■ **STUDY MATERIAL**
*** Begin section ***

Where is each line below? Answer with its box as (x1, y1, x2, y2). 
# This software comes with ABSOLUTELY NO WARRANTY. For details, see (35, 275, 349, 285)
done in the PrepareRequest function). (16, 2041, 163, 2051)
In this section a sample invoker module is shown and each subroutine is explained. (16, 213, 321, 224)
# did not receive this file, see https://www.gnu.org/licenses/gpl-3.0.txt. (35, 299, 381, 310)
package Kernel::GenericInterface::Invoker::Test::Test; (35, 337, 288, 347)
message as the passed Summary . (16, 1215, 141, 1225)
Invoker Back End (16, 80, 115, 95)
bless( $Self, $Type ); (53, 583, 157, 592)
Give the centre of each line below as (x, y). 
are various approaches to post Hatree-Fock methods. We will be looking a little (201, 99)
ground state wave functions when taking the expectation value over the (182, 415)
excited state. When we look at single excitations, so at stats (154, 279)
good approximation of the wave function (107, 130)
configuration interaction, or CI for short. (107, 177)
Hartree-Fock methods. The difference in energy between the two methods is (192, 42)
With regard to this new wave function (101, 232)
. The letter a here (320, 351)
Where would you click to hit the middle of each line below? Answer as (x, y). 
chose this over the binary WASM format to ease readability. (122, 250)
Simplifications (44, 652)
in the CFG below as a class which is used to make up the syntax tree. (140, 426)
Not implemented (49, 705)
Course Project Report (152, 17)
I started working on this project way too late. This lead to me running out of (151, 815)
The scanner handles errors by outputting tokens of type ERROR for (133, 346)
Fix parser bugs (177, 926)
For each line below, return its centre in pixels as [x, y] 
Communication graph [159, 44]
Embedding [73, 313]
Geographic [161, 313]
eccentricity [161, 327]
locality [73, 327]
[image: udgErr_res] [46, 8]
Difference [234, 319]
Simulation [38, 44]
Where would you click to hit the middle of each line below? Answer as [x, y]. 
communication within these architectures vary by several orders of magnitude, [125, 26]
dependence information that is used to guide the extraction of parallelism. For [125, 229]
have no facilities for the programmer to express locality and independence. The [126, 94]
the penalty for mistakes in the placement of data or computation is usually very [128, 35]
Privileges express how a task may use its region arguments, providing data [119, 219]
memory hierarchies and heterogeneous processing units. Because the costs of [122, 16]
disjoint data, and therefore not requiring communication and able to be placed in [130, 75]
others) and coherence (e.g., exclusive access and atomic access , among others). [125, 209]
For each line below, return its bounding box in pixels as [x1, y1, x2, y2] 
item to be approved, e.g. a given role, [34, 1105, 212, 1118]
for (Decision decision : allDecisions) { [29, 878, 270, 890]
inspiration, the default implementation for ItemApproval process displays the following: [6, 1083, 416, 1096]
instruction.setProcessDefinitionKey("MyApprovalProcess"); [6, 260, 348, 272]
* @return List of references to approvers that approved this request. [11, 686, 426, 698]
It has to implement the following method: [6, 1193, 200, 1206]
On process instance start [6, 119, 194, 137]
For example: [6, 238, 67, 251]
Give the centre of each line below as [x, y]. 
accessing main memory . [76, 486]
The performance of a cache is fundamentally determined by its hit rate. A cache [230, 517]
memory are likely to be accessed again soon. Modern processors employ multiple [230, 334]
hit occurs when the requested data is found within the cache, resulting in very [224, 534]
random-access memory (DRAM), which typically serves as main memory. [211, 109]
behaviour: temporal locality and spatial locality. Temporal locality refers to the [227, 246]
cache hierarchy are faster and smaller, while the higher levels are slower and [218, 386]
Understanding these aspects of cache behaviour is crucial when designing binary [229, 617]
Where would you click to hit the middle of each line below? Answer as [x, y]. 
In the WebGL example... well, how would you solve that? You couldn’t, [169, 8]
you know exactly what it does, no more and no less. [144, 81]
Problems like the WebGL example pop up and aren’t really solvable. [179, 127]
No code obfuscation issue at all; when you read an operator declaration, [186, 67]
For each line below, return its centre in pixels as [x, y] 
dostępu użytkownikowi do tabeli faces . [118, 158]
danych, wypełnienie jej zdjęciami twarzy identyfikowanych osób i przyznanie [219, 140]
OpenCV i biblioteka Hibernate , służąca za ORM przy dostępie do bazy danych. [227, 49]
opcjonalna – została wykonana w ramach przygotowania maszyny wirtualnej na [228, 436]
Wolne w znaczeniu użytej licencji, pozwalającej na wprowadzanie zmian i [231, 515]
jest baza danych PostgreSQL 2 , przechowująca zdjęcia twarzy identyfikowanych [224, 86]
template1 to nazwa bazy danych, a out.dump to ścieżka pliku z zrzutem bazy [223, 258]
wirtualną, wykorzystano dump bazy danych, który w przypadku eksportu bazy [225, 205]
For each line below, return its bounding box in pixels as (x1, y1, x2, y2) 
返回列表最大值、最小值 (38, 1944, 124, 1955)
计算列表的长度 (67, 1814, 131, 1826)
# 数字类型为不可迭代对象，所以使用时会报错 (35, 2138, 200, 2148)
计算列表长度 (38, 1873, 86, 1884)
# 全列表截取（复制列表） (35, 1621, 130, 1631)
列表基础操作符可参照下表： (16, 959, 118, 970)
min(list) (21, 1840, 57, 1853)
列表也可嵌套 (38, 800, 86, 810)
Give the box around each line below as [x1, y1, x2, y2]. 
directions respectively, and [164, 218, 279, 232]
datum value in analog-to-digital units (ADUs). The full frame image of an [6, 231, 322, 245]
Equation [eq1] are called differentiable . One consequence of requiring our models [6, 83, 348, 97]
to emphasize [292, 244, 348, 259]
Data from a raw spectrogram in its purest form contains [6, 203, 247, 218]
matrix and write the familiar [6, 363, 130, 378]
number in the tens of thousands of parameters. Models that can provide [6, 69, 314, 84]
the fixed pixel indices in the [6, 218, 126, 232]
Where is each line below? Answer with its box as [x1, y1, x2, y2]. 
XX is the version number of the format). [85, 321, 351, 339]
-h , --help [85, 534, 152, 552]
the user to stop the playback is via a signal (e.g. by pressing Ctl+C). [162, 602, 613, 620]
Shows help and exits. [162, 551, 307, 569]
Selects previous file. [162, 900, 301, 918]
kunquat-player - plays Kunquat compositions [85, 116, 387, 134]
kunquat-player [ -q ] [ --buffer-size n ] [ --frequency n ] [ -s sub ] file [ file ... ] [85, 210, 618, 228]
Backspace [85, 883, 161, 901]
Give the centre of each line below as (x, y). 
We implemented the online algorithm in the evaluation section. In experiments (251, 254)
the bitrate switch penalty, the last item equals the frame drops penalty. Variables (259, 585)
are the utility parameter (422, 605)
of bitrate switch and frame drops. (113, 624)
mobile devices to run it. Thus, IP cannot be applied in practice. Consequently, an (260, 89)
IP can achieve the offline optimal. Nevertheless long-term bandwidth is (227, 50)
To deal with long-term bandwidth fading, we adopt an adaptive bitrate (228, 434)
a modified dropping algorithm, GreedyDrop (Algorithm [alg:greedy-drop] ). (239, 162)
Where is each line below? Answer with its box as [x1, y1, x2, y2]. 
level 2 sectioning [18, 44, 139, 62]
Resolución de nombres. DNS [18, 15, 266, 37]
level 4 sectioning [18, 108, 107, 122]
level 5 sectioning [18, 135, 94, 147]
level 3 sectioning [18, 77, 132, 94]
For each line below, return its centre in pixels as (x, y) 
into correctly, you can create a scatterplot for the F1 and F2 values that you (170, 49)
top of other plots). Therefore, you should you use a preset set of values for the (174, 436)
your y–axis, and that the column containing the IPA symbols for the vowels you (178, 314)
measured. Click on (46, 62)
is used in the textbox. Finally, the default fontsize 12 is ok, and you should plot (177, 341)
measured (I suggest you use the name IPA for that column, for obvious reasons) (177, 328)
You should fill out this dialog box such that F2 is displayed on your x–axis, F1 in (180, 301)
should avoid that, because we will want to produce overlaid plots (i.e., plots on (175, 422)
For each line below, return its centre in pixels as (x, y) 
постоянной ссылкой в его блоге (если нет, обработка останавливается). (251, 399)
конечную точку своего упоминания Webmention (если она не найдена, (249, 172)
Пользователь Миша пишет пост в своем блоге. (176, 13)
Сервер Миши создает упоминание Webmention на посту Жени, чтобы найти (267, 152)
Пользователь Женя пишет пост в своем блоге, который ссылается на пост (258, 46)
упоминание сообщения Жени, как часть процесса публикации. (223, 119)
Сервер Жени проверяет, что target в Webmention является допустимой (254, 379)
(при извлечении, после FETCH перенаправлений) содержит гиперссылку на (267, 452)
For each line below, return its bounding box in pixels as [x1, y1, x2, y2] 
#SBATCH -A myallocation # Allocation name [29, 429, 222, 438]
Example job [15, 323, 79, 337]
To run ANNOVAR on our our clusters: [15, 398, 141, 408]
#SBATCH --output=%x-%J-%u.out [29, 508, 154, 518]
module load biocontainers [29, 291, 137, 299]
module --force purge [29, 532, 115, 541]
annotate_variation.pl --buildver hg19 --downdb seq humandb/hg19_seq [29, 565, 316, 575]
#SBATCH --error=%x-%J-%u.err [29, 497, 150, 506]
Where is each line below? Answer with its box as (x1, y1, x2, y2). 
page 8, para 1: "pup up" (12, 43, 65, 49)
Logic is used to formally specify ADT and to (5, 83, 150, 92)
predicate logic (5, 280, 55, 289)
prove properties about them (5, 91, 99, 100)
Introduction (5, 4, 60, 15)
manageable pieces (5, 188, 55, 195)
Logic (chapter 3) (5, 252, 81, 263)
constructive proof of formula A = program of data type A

*** End section ***

■ **WHAT IS EXPECTED**
An exact copy of the lines above between the line holding "kunquat-player [ -q" and the line holding "We implemented the", inclusive, is the whole answer.

■ **SOLUTION TO THIS TASK**
kunquat-player [ -q ] [ --buffer-size n ] [ --frequency n ] [ -s sub ] file [ file ... ] [85, 210, 618, 228]
Backspace [85, 883, 161, 901]
Give the centre of each line below as (x, y). 
We implemented the online algorithm in the evaluation section. In experiments (251, 254)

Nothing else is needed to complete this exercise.